Aspirin Myocardial Infarction Study
"Doses of 1,000 mg per day of aspirin caused gastrointestinal symptoms and bleeding that, in some cases, were clinically significant. In the largest postinfarction study (the Aspirin Myocardial Infarction Study (AMIS) with 4,500 people), the percentage of incidences of gastrointestinal symptoms for the aspirin (1,000 mg of a standard, solid-tablet formulation) and placebo-treated subjects, respectively, were stomach pain (14.5%, 4.4%), heartburn (11.9%, 4.8%), nausea and/or vomiting (7.6%, 2.1%), hospitalization for GI disorder (4.9%, 3.5%). In the A.I. and other trials, aspirin-treated patients had increased rates of gross gastrointestinal bleeding. Symptoms and signs of gastrointestinal irritation were not significantly increased in subjects treated for unstable angina with buffered aspirin in solution. "
So for men the lifetime risk of dying from some kind of cancer goes from about 23% to around 19% based on the 21% reduction in overall cancer deaths found in the study.
Specfically for 'death due to gastrointestinal cancers' dropping 54%. Assuming that statistic would be paired with the chance of death from stomach cancer at the above site, happy to be corrected if more of the cancers described there should be included. However if is just that then your chance of dying from that specific cancer goes from 0.53% to about 0.25%.
Your tone is a bit suspect (what is not "real" about aspirin after all) but I liked your link. Especially "Physical inactivity: People who are physically active are at lower risk of developing colorectal cancer."
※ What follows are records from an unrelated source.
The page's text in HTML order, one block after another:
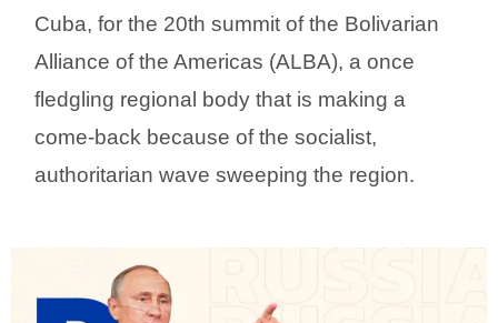
Cuba, for the 20th summit of the Bolivarian
Alliance of the Americas (ALBA), a once
fledgling regional body that is making a
come-back because of the socialist,
authoritarian wave sweeping the region.
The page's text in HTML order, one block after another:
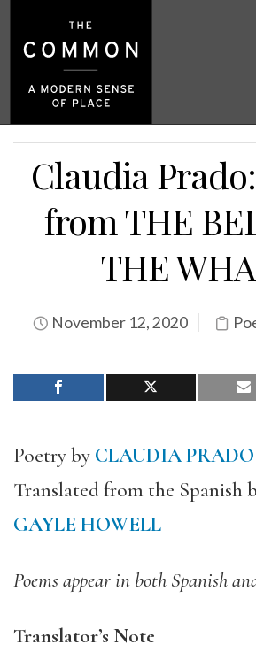
Claudia
from THE
THE
November 12, 2020
Poetry by CLAUDIA PRADO
Translated from the Spanish
GAYLE HOWELL
Poems appear in both Spanish
Translator’s Note
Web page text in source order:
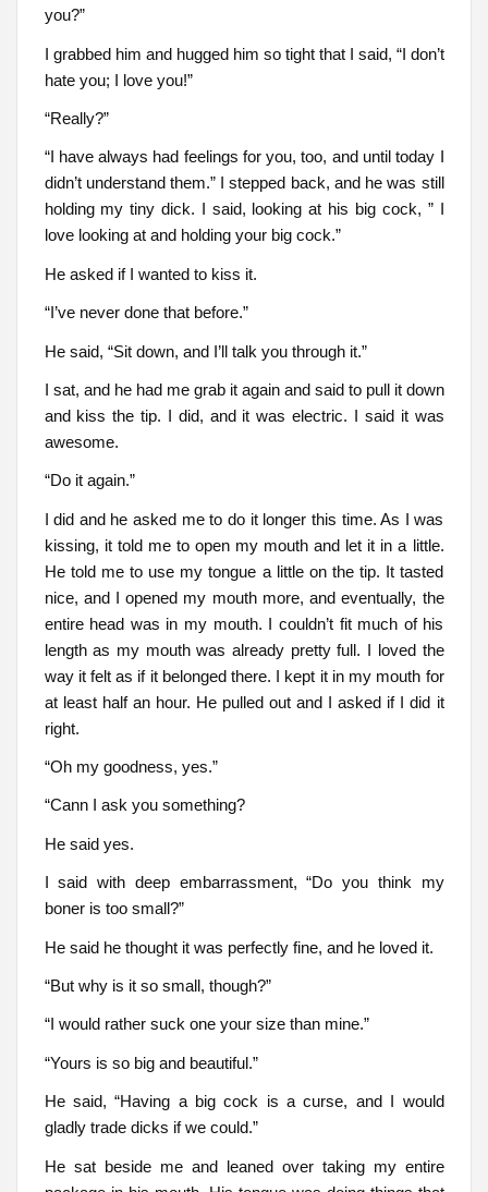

It's a single isolated new study while the prevention on Wikipedia's article is amply supported and accepted. And instead of taking aspirins a healthier lifestyle will help with many other problems.
There are many side effects to taking aspirin regularly, even for a low dose. Gastrointestinal ulcers, blood acidity (calcium withdrawn from bones to compensate), and all the coagulation issues.
It's annoying high profile studies promoting quick fixes with a pill get all the attention while more important work is ignored. A healthy lifestyle can't be replaced with snake oil.
Unfortunately, that means we hackers with desk jobs had better be taking our aspirin (or getting a lot of colorectal activity, I suppose--refuse the scanner next time you fly).
It is still quite significant, but it does not actually prevent the cancers, just reduces their fatality rate.